Scaling for smaller models remains beneficial, but diminishing returns do appear at higher $𝑁$ . If you keep increasing $𝑁$ , you might pay a lot more FLOPs for only marginal accuracy gains.
Larger model vs. scaled smaller model: Even if a smaller model is heavily scaled in test-time compute, a properly sized larger model may still achieve a strictly higher accuracy while also being less or similarly expensive in total FLOPs.

5. Summary

This reproduction reaffirms the main conclusion from the Hugging Face blog post: scaling test-time compute (by sampling multiple solutions and picking the best or majority) can improve accuracy, especially for smaller models. Yet, these improvements don’t entirely overcome the fundamental quality gap between smaller and larger models.

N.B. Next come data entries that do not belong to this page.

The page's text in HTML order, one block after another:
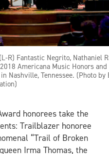
R) Fantastic Negrito, Nathaniel
Americana Music Honors
Nashville, Tennessee. (Photo
honorees take the
Trailblazer honoree
“Trail of Broken
Irma Thomas, the
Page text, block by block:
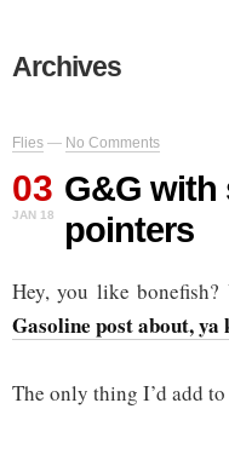
Archives
Flies — No Comments
03
JAN 18
G&G with
pointers
Hey, you like
Gasoline post about,
The only thing I’d add
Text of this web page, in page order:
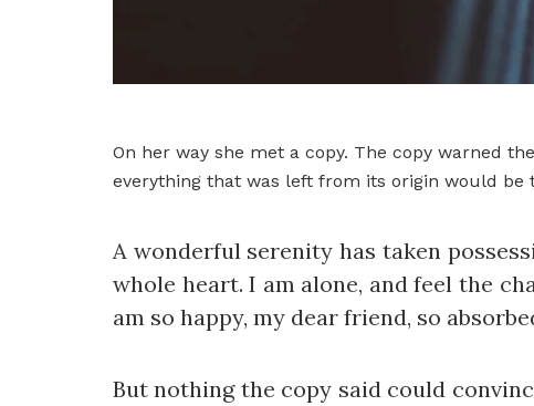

We further demonstrate how analyzing FLOPs clarifies the computational trade-offs in test-time scaling. It’s not always free to sample or evaluate more solutions. Practitioners need to weigh the cost-to-benefit ratio carefully, particularly if they aim to deploy these methods at scale.